I discussed this in talks I have given before: I said that we were
afraid to go ahead with guard pages, because a lot of software is just
written to such low standards.  Applications over-read memory all the
time, go 1 byte too far, read 1 byte too early, access memory after free,
etc etc etc.

Oh well -- we've decided that we will try to ship with this protection
mechanism in any case, and try to solve the problems as we run into
them.

Two examples:

Over the last two months, some OpenBSD users noticed that the X server
was crashing occasionally.  Two bugs have been diagnosed and fixed by
us.  One was a use-after-free bug in the X shared library linker.  The
other was a buffer-over-read bug deep down in the very lowest level
fb* pixmap compositing routines.  The latter bug in particular was
very difficult to diagnose and fix, and is about 10 years old.  We
have found other bugs like this in other external software, and even a
few in the base OpenBSD tree (though those were found a while back,
even as we started experimenting with the new malloc code).
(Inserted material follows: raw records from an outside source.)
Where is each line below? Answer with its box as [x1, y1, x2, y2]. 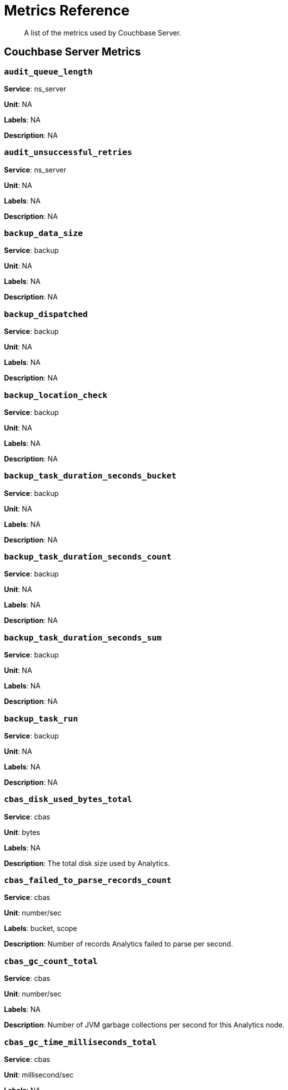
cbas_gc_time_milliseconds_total [4, 1037, 157, 1047]
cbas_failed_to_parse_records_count [4, 875, 171, 885]
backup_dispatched [4, 309, 88, 319]
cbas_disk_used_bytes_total [4, 794, 132, 804]
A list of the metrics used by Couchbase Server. [24, 28, 181, 37]
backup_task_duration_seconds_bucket [4, 471, 176, 481]
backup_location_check [4, 390, 107, 400]
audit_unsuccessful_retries [4, 147, 132, 157]

I would bet money that the X fb* bug has crashed Linux (and other) X
servers before.  It is just that it was very rare, and noone ever
chased it.  The new malloc we have just makes code get lucky less
often, which lets us get to the source of a bug easier.  As a
programmer, I appreciate anything which makes bugs easier to
reproduce.

We expect that our malloc will find more bugs in software, and this
might hurt our user community in the short term.  We know that what
this new malloc is doing is perfectly legal, but that realistically
some open source software is of such low quality that it is just not
ready for these things to happen.

We ask our users to help us uncover and fix more of these bugs in
applications.  Some will even be exploitable.  Instead of saying that
OpenBSD is busted in this regard, please realize that the software
which is crashing is showing how shoddily it was written.  Then help
us fix it.  For everyone.. not just OpenBSD users.